Schistosomiasis-associated pulmonary arterial hypertension (PAH-Sch) is a prevalent cause of pulmonary arterial hypertension in endemic regions and is associated with significant morbidity and premature mortality. Despite advances in targeted therapies for pulmonary arterial hypertension, patients with PAH-Sch remain underrepresented in long-term studies, particularly in real-world clinical settings. Selexipag, an oral selective prostacyclin IP receptor agonist, has demonstrated clinical and hemodynamic benefits in pulmonary arterial hypertension. Following its incorporation into routine clinical practice in Brazil, selexipag has been increasingly used in eligible patients with PAH-Sch. However, evidence regarding its long-term outcomes in this specific population is limited. PROPULSE-Sch is a single-center, observational, longitudinal study with an ambispective design, combining retrospective data and prospective follow-up. The study evaluates long-term clinical outcomes associated with exposure to selexipag in patients with PAH-Sch, compared with a mirror cohort of clinically similar patients who did not receive selexipag prior to its availability at the center. To reduce confounding and indication bias inherent to observational comparisons, analyses are conducted using propensity score matching. All treatment decisions, including initiation and intensification of therapy, are made exclusively by the treating physicians as part of routine clinical care. The study does not mandate any intervention, treatment assignment, or protocol-driven management. Data are obtained from medical records and standard follow-up visits. By using real-world data and robust observational methods, this study aims to contribute clinically relevant evidence on long-term outcomes in schistosomiasis-associated pulmonary arterial hypertension.
Study Type
OBSERVATIONAL
Enrollment
30
Instituto do Coração (InCor), Hospital das Clínicas HCFMUSP, Faculdade de Medicina, Universidade de São Paulo
São Paulo, São Paulo, Brazil
Time to Clinical Worsening
Time from the index date (T0) to the first occurrence of clinical worsening, defined as any of the following events: all-cause mortality; lung transplantation; non-elective hospitalization due to pulmonary arterial hypertension or right heart failure; therapeutic escalation defined as initiation of parenteral prostacyclin or addition of a new class of pulmonary arterial hypertension-specific therapy; or sustained worsening of World Health Organization functional class confirmed in two consecutive assessments at least 12 weeks apart and accompanied by objective evidence of disease progression, including a ≥15% decrease in six-minute walk distance and/or a ≥30% increase in BNP or NT-proBNP compared with baseline.

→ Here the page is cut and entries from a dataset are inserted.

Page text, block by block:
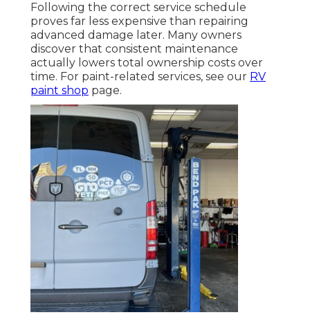
Following the correct service schedule
proves far less expensive than repairing
advanced damage later. Many owners
discover that consistent maintenance
actually lowers total ownership costs over
time. For paint-related services, see our RV
paint shop page.
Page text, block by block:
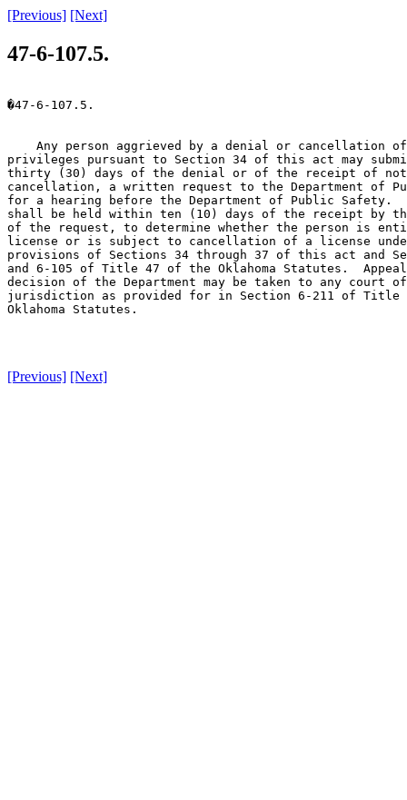
[Previous] [Next]
47-6-107.5.
�47-6-107.5.
Any person aggrieved by a denial or cancellation
privileges pursuant to Section 34 of this act may
thirty (30) days of the denial or of the receipt of
cancellation, a written request to the Department of
for a hearing before the Department of Public Safety.
shall be held within ten (10) days of the receipt by the
of the request, to determine whether the person is
license or is subject to cancellation of a license
provisions of Sections 34 through 37 of this act and
and 6-105 of Title 47 of the Oklahoma Statutes.
decision of the Department may be taken to any court of
jurisdiction as provided for in Section 6-211 of Title
Oklahoma Statutes.
[Previous] [Next]
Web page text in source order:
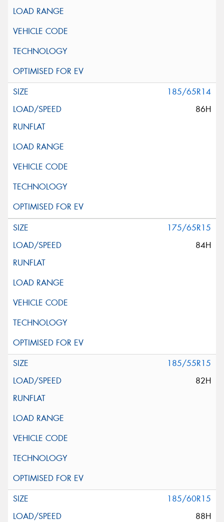
185/65R14
86H
175/65R15
84H
185/55R15
82H
185/60R15
88H
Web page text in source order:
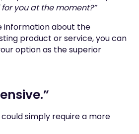
you at the moment?”
information about the
product or service, you can
option as the superior
simply require a more
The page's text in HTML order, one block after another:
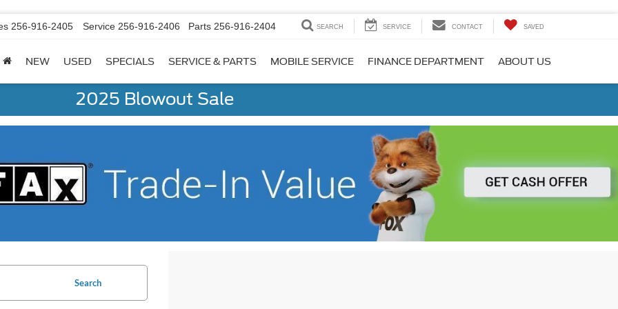
256-916-2405 Service 256-916-2406 Parts 256-916-2404 SEARCH SERVICE CONTACT SAVED
NEW USED SPECIALS SERVICE & PARTS MOBILE SERVICE FINANCE DEPARTMENT ABOUT US
2025 Blowout Sale
Search
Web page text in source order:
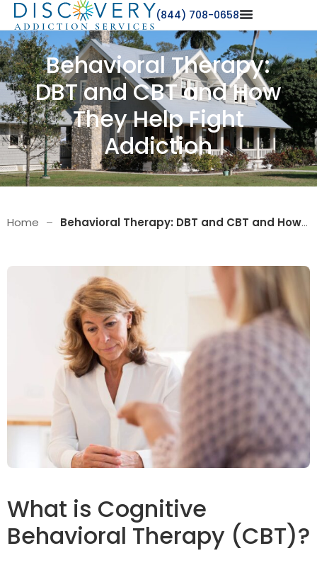
(844) 708-0658
Behavioral Therapy:
DBT and CBT and How
They Help Fight
Addiction
Home – Behavioral Therapy: DBT and CBT and How They Help Fight Addiction
What is Cognitive
Behavioral Therapy (CBT)?
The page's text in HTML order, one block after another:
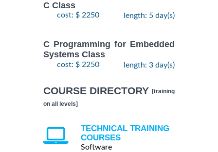
C Class
cost: $ 2250 length: 5 day(s)
C Programming for Embedded
Systems Class
cost: $ 2250 length: 3 day(s)
COURSE DIRECTORY [training
on all levels]
TECHNICAL TRAINING
COURSES
Software

Time frame: From index date (T0) up to 36 months of follow-up
Clinical Improvement Composite Outcome
Composite clinical improvement defined as improvement in at least two of the following criteria compared with baseline, without occurrence of clinical worsening: increase of at least 10% or 30 meters in six-minute walk distance; improvement to World Health Organization functional class I or II; or reduction of at least 30% in BNP or NT-proBNP levels.
Time frame: 6, 12, 24, and 36 months after index date
Change in WHO Functional Class
Change in WHO Functional Class
Time frame: Up to 36 months of follow-up
Change in 6-Minute Walk Distance (6MWD)
Change in 6-Minute Walk Distance (6MWD)
Time frame: Up to 36 months
Change in BNP or NT-proBNP Levels
Change in BNP or NT-proBNP Levels
Time frame: Up to 36 months
Hemodynamic Parameters
Change in Mean Pulmonary Arterial Pressure (mPAP)
Time frame: Up to 36 months of follow-up
Risk Stratification Scores
Changes in pulmonary arterial hypertension risk stratification assessed using the COMPERA 2.0 risk score (four risk strata: low, intermediate-low, intermediate-high, and high risk), evaluated during follow-up when sufficient clinical, functional, and laboratory data are available.
Time frame: Up to 36 months of follow-up
Treatment Tolerability
Occurrence of adverse events during follow-up.
Time frame: Up to 36 months of follow-up
Hemodynamic Parameters
Change in Pulmonary Vascular Resistance (PVR)
Time frame: Up to 36 months
Hemodynamic Parameters
Change in Pulmonary Capillary Wedge Pressure (PCWP)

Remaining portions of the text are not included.